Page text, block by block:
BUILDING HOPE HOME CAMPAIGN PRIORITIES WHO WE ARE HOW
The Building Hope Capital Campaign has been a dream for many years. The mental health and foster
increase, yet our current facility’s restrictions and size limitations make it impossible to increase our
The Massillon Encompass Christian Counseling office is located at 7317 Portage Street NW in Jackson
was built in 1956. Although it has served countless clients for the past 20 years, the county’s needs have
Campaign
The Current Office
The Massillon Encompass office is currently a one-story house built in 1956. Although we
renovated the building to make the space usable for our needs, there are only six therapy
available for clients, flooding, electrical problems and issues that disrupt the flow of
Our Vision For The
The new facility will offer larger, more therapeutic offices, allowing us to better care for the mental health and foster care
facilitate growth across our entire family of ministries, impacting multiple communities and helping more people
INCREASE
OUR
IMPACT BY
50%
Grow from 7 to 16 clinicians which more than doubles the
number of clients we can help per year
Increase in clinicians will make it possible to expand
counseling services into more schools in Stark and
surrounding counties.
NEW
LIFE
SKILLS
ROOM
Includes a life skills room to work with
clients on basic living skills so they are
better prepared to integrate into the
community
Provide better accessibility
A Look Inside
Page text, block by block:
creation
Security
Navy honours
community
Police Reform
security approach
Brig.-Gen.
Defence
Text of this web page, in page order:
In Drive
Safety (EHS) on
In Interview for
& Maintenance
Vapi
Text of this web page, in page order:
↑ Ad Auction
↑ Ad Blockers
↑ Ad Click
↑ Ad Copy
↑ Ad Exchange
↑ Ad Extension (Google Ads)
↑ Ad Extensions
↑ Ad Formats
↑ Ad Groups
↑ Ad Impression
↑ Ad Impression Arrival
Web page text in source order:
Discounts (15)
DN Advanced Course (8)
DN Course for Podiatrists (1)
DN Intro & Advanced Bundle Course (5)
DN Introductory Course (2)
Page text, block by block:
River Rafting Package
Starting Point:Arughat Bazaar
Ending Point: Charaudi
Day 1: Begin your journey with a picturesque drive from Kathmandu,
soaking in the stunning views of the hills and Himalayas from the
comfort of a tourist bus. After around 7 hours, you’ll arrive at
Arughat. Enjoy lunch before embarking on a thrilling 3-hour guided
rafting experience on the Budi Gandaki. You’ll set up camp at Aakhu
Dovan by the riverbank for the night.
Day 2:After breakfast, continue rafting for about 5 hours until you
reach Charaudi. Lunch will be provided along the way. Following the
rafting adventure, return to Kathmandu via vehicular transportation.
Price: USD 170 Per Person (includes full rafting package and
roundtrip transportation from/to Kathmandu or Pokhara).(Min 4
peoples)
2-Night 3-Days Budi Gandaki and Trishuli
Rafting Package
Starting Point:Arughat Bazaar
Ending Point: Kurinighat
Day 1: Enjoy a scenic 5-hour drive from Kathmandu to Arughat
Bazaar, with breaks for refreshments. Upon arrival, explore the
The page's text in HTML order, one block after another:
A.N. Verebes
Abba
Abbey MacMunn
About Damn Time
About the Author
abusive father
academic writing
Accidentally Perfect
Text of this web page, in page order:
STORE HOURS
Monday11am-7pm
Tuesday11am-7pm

Aim of the exercise ▸
Retype, exactly and in full, the lines above from the one containing "The Building Hope" through the one containing "The Massillon Encompass Christian".

Worked solution ▸
The Building Hope Capital Campaign has been a dream for many years. The mental health and foster
increase, yet our current facility’s restrictions and size limitations make it impossible to increase our
The Massillon Encompass Christian Counseling office is located at 7317 Portage Street NW in Jackson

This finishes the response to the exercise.